Three-point bending behaviors of sandwich beams with data-driven 3D auxetic lattice core based on deep learning

In this paper, flexural behavior of a novel sandwich beam featuring a 3D auxetic lattice core developed using an inverse design method powered by deep learning under three-point bending is investigated. Specifically, the bending behavior and effective Poisson's ratio (EPR) of such beams under large deflection is demonstrated. With inverse design method based on conditional generative deep learning model, finite element analysis (FEA) results indicate that the sandwich beams with data-driven auxetic core have superior bending behavior compared to those obtained through forward topology optimization in previous studies.

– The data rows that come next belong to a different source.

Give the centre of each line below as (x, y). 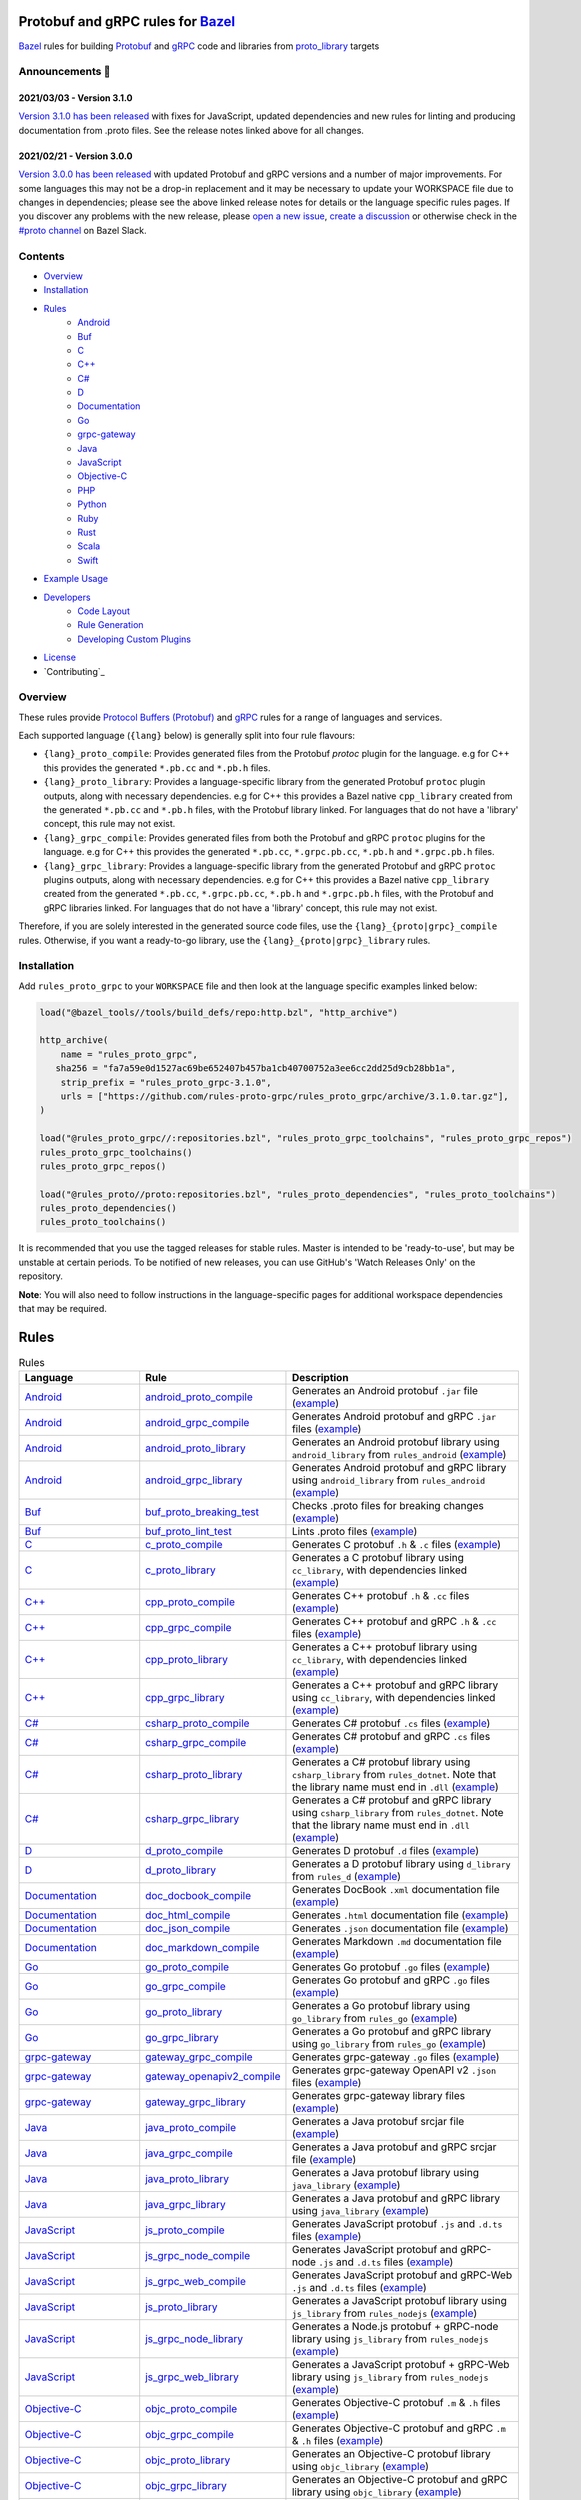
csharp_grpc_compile (196, 1743)
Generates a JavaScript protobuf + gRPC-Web (400, 2365)
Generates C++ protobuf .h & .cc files (380, 1596)
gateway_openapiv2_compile (213, 2077)
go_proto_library (184, 2012)
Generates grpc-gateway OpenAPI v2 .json (394, 2070)
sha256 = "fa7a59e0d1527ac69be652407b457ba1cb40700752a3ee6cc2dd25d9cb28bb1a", (256, 1068)
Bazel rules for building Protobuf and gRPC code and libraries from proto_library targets (199, 46)
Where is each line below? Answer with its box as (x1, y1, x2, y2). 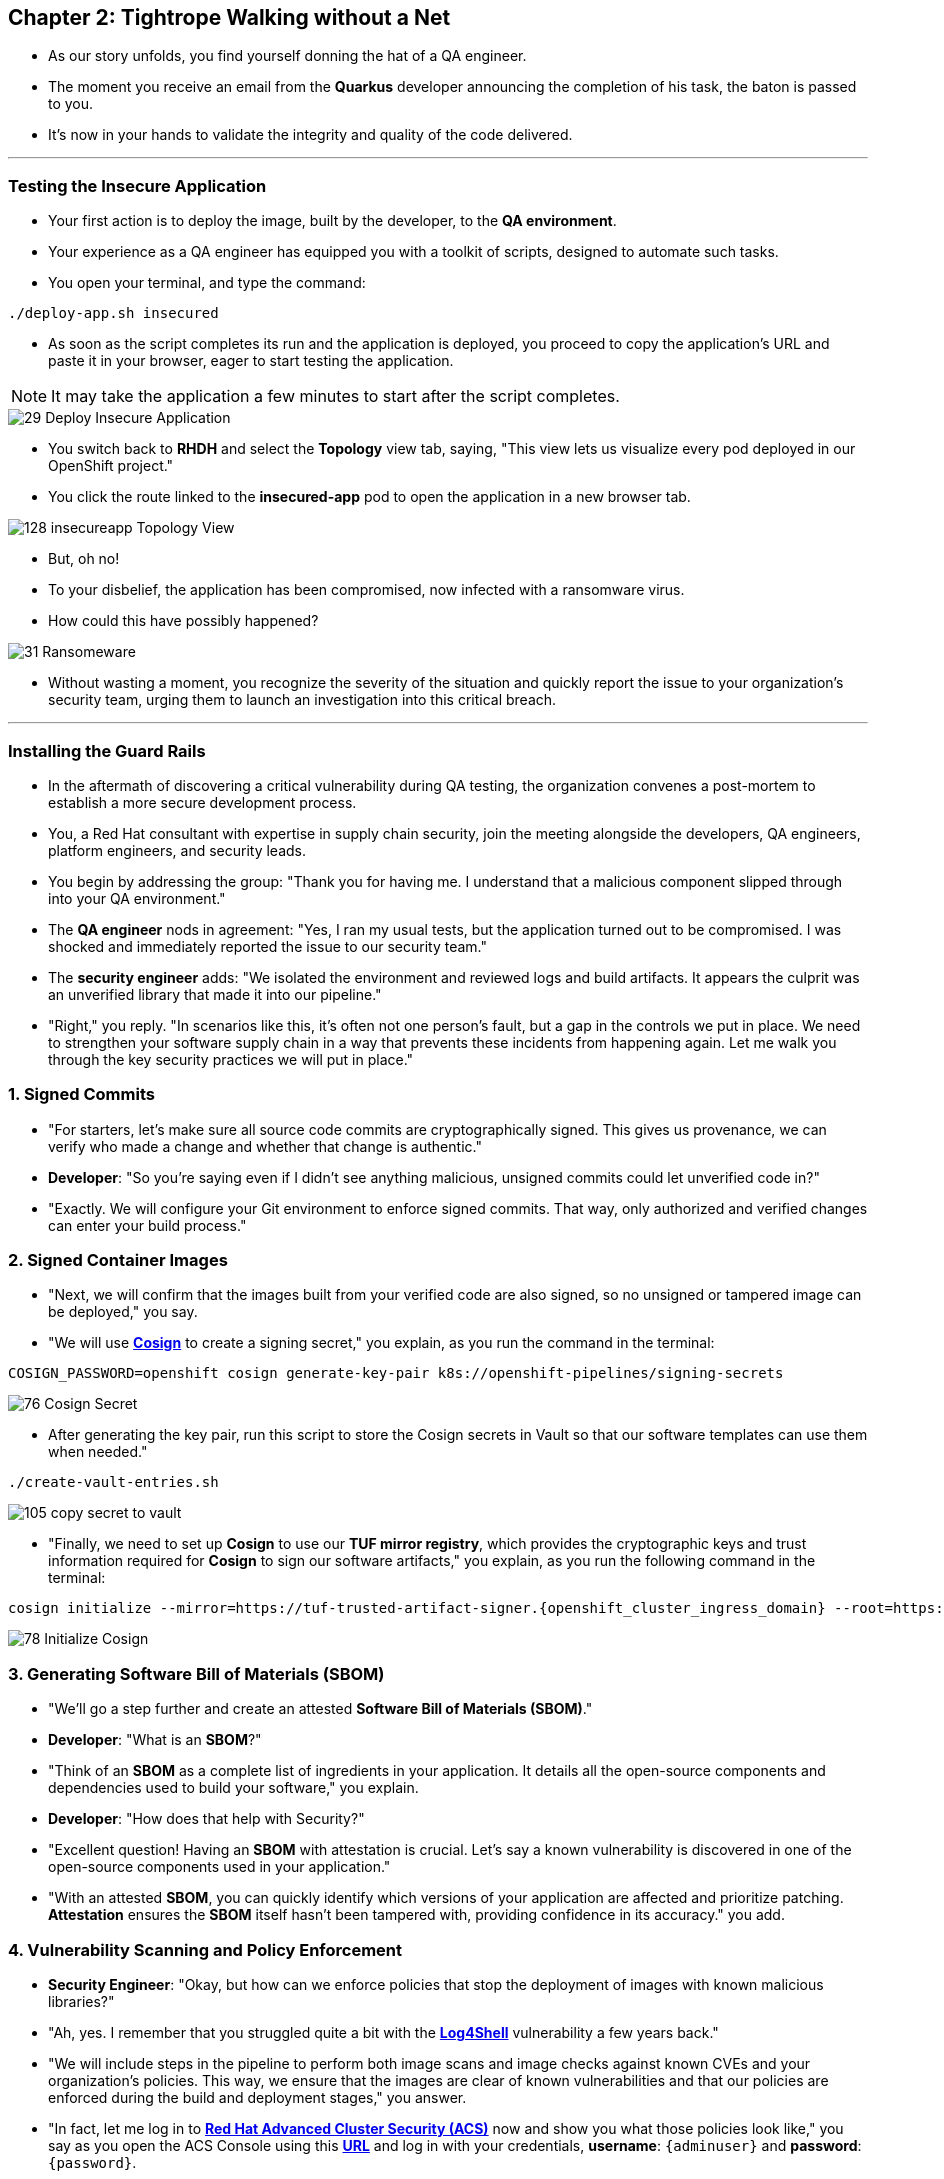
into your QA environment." (48, 889, 226, 907)
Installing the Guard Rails (8, 740, 206, 761)
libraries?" (48, 1992, 115, 2010)
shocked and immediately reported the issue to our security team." (48, 937, 488, 955)
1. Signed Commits (8, 1084, 155, 1105)
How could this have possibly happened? (48, 612, 319, 630)
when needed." (48, 1443, 148, 1461)
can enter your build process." (48, 1216, 247, 1234)

In order to validate the mechanical performances of data-driven 3D auxetic lattice structures and further explore the influence of incline angle on the EPR, experimental tests under uniform pressure are carried out with metal specimens fabricated through selective laser melting manufacturing process. Comprehensive FE simulations, incorporating analytical model and temperature-dependent material properties explore the effect of various factors on the bending behavior and EPR as the beam undergoes large deflection. Results demonstrate that functionally graded configurations, length-tothickness ratio, facesheet-to-core thickness ratio, truss radii, and thermal environmental conditions will significantly affect the flexural behavior and EPR of the data-driven sandwich beam.